• Instructions for the task
Using the data below, reproduce exactly the lines from the line with "overridden, there is" to the line with "use websocket to", both included; pictures must be dropped.

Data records

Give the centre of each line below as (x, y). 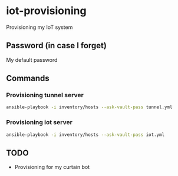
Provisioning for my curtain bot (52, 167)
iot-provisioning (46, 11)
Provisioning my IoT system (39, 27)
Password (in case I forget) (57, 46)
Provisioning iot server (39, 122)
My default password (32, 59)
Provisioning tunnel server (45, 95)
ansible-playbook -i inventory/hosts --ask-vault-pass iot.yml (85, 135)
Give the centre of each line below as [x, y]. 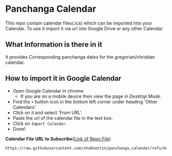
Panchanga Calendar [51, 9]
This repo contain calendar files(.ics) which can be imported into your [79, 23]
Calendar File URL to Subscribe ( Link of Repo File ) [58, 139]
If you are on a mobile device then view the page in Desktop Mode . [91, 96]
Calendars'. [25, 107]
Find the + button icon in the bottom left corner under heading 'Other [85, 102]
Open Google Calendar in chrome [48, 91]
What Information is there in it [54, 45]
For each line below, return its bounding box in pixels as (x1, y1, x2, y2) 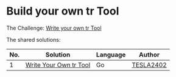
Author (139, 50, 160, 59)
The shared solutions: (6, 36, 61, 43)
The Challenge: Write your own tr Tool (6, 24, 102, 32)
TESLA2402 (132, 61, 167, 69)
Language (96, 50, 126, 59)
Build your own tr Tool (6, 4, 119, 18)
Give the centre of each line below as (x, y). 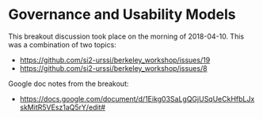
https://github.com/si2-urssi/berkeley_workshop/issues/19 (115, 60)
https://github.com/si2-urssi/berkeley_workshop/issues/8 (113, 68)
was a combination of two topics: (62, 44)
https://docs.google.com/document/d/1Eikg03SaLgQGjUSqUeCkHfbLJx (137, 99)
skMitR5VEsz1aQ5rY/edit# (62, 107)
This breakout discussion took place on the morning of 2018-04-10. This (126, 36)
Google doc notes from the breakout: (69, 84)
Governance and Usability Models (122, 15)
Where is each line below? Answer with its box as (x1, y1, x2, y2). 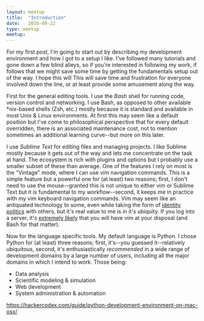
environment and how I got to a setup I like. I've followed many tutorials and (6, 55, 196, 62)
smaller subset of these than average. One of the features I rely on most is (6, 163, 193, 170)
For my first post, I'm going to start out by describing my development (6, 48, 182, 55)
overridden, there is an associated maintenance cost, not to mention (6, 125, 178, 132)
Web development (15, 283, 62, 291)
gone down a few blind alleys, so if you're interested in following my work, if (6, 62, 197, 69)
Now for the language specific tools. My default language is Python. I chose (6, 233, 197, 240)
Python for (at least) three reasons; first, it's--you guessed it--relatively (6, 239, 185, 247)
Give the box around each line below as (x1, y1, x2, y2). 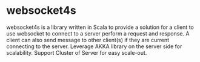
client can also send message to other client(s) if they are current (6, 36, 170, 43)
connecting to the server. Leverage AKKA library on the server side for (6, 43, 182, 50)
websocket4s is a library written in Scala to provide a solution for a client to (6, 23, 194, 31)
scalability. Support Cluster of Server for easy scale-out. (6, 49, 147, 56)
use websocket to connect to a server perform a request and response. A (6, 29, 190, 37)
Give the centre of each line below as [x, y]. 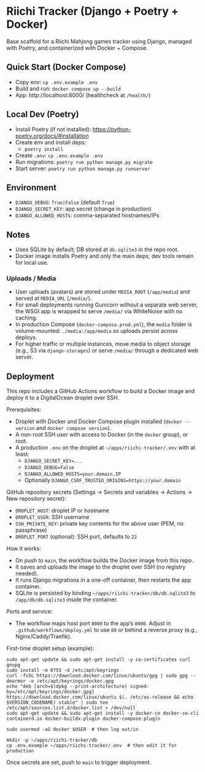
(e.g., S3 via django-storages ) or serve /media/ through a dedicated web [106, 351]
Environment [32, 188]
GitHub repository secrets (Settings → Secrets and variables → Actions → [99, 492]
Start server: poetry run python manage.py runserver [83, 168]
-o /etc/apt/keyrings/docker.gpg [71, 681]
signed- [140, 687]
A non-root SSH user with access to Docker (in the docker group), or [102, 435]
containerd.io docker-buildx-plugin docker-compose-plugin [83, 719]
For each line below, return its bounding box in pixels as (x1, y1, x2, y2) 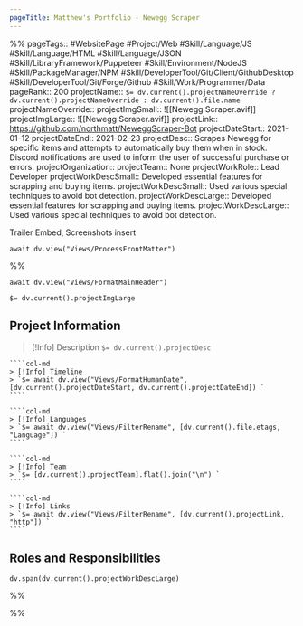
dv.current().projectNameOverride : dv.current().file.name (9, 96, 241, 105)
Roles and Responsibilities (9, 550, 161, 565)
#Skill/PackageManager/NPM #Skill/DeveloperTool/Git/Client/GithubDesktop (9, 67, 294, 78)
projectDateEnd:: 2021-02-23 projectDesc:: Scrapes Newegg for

==

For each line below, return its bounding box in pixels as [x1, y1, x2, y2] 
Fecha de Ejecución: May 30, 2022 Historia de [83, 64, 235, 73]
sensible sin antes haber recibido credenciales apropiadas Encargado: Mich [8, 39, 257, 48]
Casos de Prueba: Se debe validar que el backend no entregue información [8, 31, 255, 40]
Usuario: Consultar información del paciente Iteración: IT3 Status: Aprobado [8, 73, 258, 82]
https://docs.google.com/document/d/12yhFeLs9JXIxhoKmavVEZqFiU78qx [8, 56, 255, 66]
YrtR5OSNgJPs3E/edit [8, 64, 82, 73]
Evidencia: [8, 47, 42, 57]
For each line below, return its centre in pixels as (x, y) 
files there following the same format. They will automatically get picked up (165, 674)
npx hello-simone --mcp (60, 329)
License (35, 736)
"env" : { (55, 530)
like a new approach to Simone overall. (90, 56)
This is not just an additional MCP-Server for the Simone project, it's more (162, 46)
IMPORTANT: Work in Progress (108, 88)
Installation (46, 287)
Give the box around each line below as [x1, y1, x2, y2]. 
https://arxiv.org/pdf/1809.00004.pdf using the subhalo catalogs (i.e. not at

• Result of this exercise
overridden, there is an associated maintenance cost, not to mention (6, 125, 178, 132)
Web development (15, 283, 62, 291)
gone down a few blind alleys, so if you're interested in following my work, if (6, 62, 197, 69)
Now for the language specific tools. My default language is Python. I chose (6, 233, 197, 240)
Python for (at least) three reasons; first, it's--you guessed it--relatively (6, 239, 185, 247)
Give the box around each line below as (x1, y1, x2, y2). 
client can also send message to other client(s) if they are current (6, 36, 170, 43)
connecting to the server. Leverage AKKA library on the server side for (6, 43, 182, 50)
websocket4s is a library written in Scala to provide a solution for a client to (6, 23, 194, 31)
scalability. Support Cluster of Server for easy scale-out. (6, 49, 147, 56)
use websocket to connect to a server perform a request and response. A (6, 29, 190, 37)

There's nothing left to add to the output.